We think future studies should focus on identification of factors that contribute to distress and PTSD symptoms in parents of patients with CGIM, including socio-demographic characteristics, premorbid psychopathology, previous traumatic experiences, and aspects of medical treatment or communication by health care professionals. Studies should also focus on how to empower factors that may protect parents of patients with CGIM from developing PTSD, including coping skills, psychoeducational support during hospital stay, and supportive communication by health care providers.

For future studies it would further be interesting to use a qualitative approach with interviews or focus groups to assess the nature of the intrusions parents experience and what triggers intrusions. This may provide more insight in the specific experiences that are traumatic to parents. Insight in factors that contribute to distress and PTSD may lead to interventions to prevent distress and PTSD.

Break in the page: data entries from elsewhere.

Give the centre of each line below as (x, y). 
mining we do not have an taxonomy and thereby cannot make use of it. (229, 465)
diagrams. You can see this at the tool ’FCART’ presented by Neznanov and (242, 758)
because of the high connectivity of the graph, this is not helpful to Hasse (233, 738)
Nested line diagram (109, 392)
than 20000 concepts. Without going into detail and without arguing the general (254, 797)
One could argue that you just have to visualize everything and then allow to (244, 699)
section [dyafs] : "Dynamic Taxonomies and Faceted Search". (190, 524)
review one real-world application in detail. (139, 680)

Lastly, we recommend longitudinal monitoring of psychological wellbeing of parents in follow-up of patients with CGIM. This allows for the assessment of longitudinal trends in distress and PTSD symptoms and may provide more insight in the type of PTSD the parents may experience, triggers for intrusion and the effects of interventions, including EMDR, psychoeducational interventions, parent-support groups and online interventions. [44,45,46,47, 53].

Attending pediatric surgeons should be aware of the stressful and potentially traumatic effects of the treatments they provide on the parents of their patients, strive for open and frequent communication in order to lower stress levels in parents. Routine monitoring of PROM data can help to early recognize parents that may benefit from interventions that help them process their experience. This shows why providing standardized follow-up by a multidisciplinary team including a psychologist, should be recommended for all expertise centers treating surgical congenital malformations.

Conclusions

In this study we demonstrated a higher prevalence of PTSD in mothers of patients with CGIM compared to a reference group and symptoms of intrusion in a majority of parents. These findings emphasize the need for monitoring of psychological wellbeing of parents of patients with CGIM in follow-up and that screening on PTSD symptoms may contribute to integrative, family-centered care. Early recognition of PTSD or distress symptoms and early interventions may improve psychological wellbeing of the parents.